In Be Here Now he relates how this guru questioned him about LSD. Eager to please, he gave his spiritual teacher three tablets, and watched in horror as he swallowed the lot. 'I was around him all morning,' wrote Ram Dass, breathless with awe, 'and nothing happened . . .'
Though once considered an instrument of the Antichrist, Ram Dass is now a bastion of respectability. Told by his guru that he would achieve enlightenment only if he devoted his life to the service of others ('This was not what I had travelled half-way around the world to hear'), he established charities and devoted himself to an endless list of good causes: Aids, Third World health programmes, prison education, care for the sick, elderly and bereaved. He is big on caring: his best-selling titles (more than 3 million units sold) include How Can I Help and Compassion in Action.
But like Richard Alpert in 1967, most of us will get around to do-gooding once we have sorted out No 1. We are still smiling, but we have paid pounds 12 to be here now, and we want the first instalment of our self-improvement course, pronto. Sure enough, after 90 minutes of kosher wit and home-spun wisdom, Ram Dass finally delivers the goods: his five-point guide to enlightened living. Across the room, ballpoints hover over notepads.
'One: prolong not the past. Two: invite not the future. Three: don't alter your innate wakefulness - rest in awareness. Four: don't fear appearances. Five: there is nothing more than that.'
A fairly routine Q & A session follows, until, out of the darkness, a young American woman in the eighth row throws the saintly ex-freak a looping curve ball.
She knows all about the importance of 'letting go', of surrendering our grip on life, and living in uncertainty. She understands that we must give up struggle, and rest in luminous awareness.
But she has a potentially fatal form of cancer, which may erupt again at any time. If it does, how can she let go, when instinct urges her to fight furiously? How can she surrender the will to live, and live? You can hear the audience thinking: let's see you dance your way out of this one, Ram baby.
A long, mellifluous answer follows, about transcending dualism, overcoming polarities, and so on. He quotes a line from the Tao Te Ching: 'Do nothing, and nothing will be left undone.' It seems that she should struggle like hell, yet never identify with the struggle; stare death in the face, and acknowledge fear without being consumed by it. He thanks her for sharing her pain, for giving him 'something real to work with'.
Afterwards, people queue to thank Ram Dass. He hugs them each and every one. I seek out the woman, a healthy-looking, tanned and attractive 34-year- old, and ask if his answer had helped. 'Yes,' she says, her voice faltering slightly. 'Facing death, acknowledging it, is just a part of life.' And with that, she reaches out to hug me.
In that split second I recognise fear, shame and panic in my heart.
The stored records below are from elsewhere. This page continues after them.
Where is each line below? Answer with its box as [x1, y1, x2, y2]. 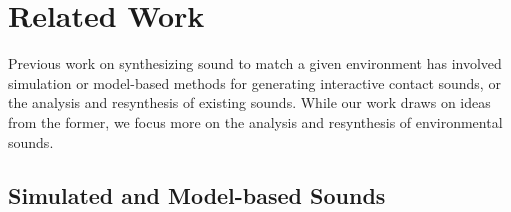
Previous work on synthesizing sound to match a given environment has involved [8, 53, 502, 74]
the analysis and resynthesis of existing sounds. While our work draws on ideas [8, 92, 491, 113]
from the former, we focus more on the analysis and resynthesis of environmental [8, 111, 503, 132]
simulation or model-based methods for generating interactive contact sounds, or [8, 72, 501, 93]
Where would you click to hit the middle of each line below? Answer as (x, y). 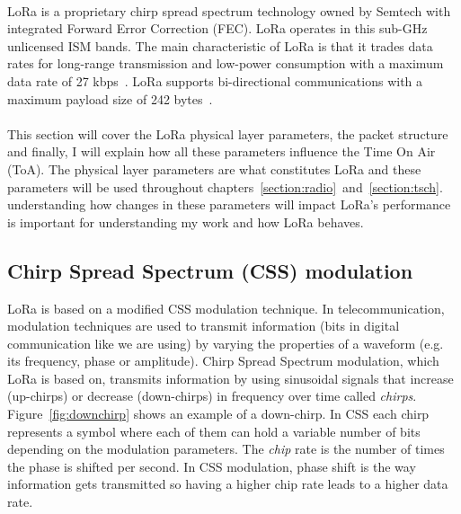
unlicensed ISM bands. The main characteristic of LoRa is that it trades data (220, 45)
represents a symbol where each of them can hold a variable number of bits (214, 431)
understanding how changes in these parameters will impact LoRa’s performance (229, 204)
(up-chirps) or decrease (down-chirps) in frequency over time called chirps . (212, 396)
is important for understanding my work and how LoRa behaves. (186, 222)
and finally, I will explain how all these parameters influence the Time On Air (222, 151)
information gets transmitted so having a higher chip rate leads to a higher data (228, 484)
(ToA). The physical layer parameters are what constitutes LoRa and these (214, 168)
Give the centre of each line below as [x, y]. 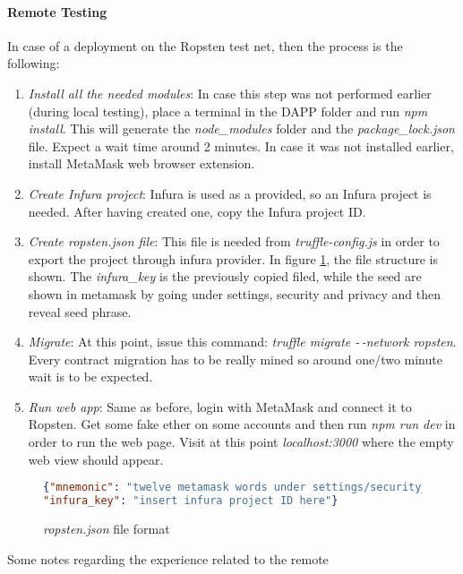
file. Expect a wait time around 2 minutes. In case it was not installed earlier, [241, 146]
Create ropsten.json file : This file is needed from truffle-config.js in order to [234, 241]
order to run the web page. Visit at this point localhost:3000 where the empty [241, 442]
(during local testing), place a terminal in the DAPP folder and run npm [228, 111]
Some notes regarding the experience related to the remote [168, 558]
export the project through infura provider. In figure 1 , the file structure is [233, 258]
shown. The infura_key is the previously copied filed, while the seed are [225, 276]
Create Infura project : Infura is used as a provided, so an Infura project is [230, 193]
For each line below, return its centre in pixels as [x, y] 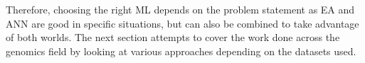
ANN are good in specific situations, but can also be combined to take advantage [182, 23]
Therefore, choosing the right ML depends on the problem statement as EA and [180, 9]
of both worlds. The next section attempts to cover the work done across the [173, 37]
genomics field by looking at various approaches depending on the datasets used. [181, 51]
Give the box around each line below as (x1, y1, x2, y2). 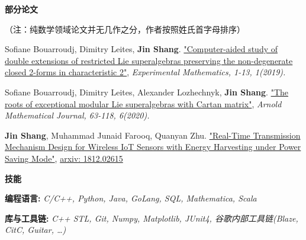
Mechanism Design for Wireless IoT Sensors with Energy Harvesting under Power (5, 140, 301, 153)
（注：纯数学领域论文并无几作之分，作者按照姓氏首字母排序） (5, 23, 245, 35)
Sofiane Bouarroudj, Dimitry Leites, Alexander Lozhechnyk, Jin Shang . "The (5, 85, 288, 98)
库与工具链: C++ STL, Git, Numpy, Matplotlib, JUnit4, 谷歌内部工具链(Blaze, (5, 212, 298, 224)
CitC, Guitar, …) (5, 223, 66, 236)
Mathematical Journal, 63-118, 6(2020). (5, 109, 150, 121)
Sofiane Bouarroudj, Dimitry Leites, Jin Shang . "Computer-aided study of (5, 43, 278, 55)
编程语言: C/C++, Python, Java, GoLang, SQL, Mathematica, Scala (5, 192, 257, 204)
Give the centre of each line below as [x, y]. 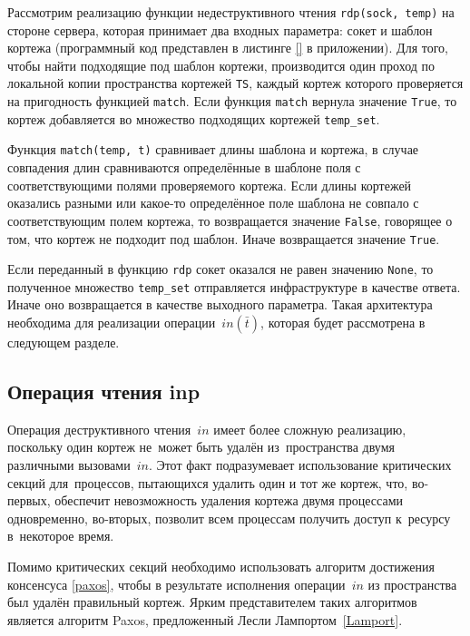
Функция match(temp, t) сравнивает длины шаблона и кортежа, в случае [213, 149]
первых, [29, 500]
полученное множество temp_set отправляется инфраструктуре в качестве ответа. [234, 286]
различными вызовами [69, 465]
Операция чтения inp [104, 391]
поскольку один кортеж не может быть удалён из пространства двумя [201, 447]
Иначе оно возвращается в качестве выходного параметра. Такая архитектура [220, 304]
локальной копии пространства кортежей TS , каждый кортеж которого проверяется [235, 83]
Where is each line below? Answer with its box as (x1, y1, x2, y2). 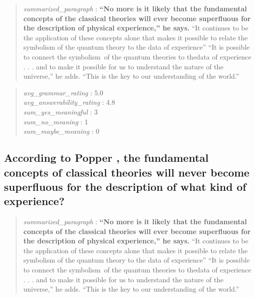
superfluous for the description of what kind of (4, 179, 247, 194)
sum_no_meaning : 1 (23, 116, 88, 126)
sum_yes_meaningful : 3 (23, 106, 98, 117)
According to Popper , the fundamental (4, 150, 209, 165)
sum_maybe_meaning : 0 (23, 126, 99, 136)
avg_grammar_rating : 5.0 (23, 87, 104, 97)
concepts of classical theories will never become (4, 164, 250, 179)
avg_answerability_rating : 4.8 (23, 97, 115, 107)
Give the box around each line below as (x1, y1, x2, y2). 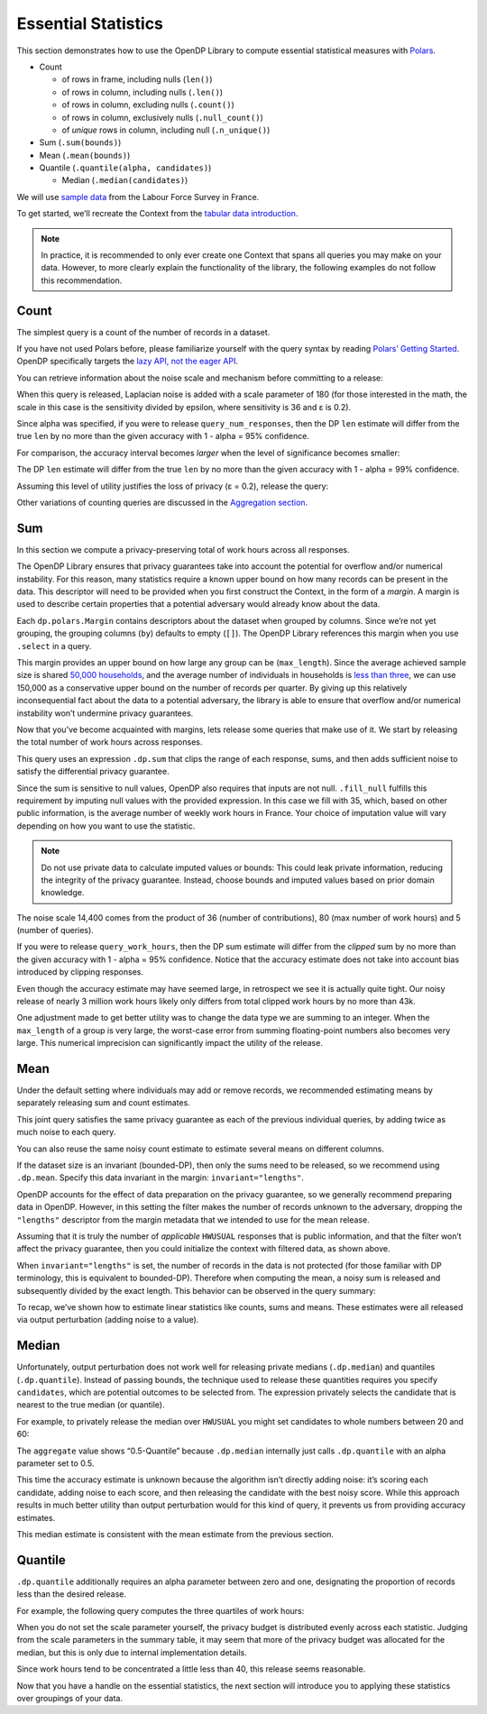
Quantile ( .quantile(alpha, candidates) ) (39, 162, 212, 173)
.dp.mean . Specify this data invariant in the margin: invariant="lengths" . (16, 1172, 304, 1183)
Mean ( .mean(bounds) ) (39, 150, 131, 160)
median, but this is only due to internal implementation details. (16, 1646, 248, 1658)
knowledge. (41, 887, 85, 898)
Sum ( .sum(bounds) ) (39, 137, 122, 148)
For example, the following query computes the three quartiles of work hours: (16, 1605, 305, 1616)
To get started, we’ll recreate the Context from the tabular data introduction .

Fear of embracing a 'dying' person; the shame of that fear; the panic of unrehearsed intimacy. But as I relax into her warm embrace and smell the soap on her skin, I notice she is no more dead than I am. My terror dissolves. We smile, and she thanks me for my concern. I realise I have an answer to a question I never dreamt of asking.
I look around and see Ram Dass, still hugging people like his life depended on it.